A Study on ReLU and Softmax in Transformer
This work addresses performance bottlenecks in Transformers for long sequences, offering an incremental improvement by replacing Softmax with ReLU in specific components.
The paper tackles the problem of Transformer architectures using different activation functions (ReLU and Softmax) in feed-forward networks and key-value memories, showing they become equivalent with an additional layer normalization on Softmax and that ReLU outperforms Softmax when value slots are large. It proposes ReLUFormer, a full ReLU architecture that improves over baseline Transformers on long sequence tasks like document translation.

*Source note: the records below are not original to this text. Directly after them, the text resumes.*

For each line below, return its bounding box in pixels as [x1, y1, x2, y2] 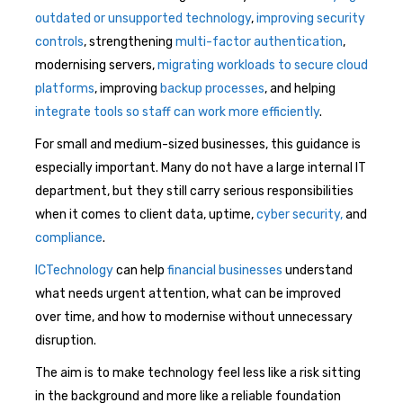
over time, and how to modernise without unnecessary [35, 309, 353, 325]
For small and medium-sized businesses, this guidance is [35, 136, 361, 152]
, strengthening [84, 33, 175, 49]
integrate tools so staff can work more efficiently [35, 103, 319, 120]
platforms [35, 80, 94, 96]
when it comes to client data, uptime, [35, 206, 256, 222]
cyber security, [256, 206, 343, 222]
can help [113, 262, 167, 278]
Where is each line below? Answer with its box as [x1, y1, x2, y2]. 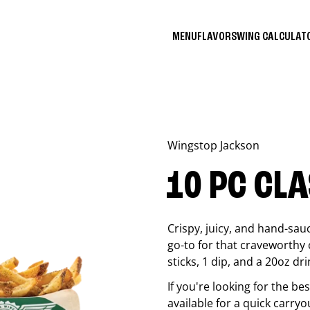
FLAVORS [197, 30, 237, 43]
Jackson [220, 138, 259, 153]
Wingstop [167, 138, 220, 153]
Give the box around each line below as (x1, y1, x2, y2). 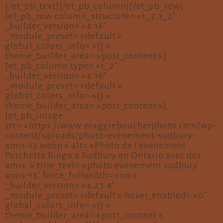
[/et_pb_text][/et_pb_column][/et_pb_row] (5, 1, 184, 11)
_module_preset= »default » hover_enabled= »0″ (5, 190, 207, 201)
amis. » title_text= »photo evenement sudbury (5, 160, 198, 171)
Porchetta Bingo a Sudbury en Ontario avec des (5, 150, 201, 161)
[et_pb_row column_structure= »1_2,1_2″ (5, 11, 176, 21)
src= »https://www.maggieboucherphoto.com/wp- (5, 120, 217, 131)
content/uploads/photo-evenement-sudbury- (5, 130, 195, 141)
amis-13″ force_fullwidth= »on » (5, 170, 137, 181)

The Transformer architecture consists of self-attention and feed-forward networks (FFNs) which can be viewed as key-value memories according to previous works. However, FFN and traditional memory utilize different activation functions (i.e., ReLU and Softmax respectively), which makes them not equivalent. In this paper, we first rebuild the connections between FFN and key-value memory by conducting extensive studies on ReLU and Softmax, and find they are equivalent when adding an additional layer normalization module on Softmax. In addition, ReLU outperforms Softmax on both FFN and key-value memory when the number of value slots is large. We analyze the reasons and then explore this good property of ReLU on the self-attention network where the original Softmax activation performs poorly on long input sequences. We then propose a full ReLU architecture named ReLUFormer which performs better than the baseline Transformer on long sequence tasks such as document translation. This paper sheds light on the following points: 1) Softmax and ReLU use different normalization methods over elements which lead to different variances of results, and ReLU is good at dealing with a large number of key-value slots; 2) FFN and key-value memory are equivalent, and thus the Transformer can be viewed as a memory network where FFNs and self-attention networks are both key-value memories.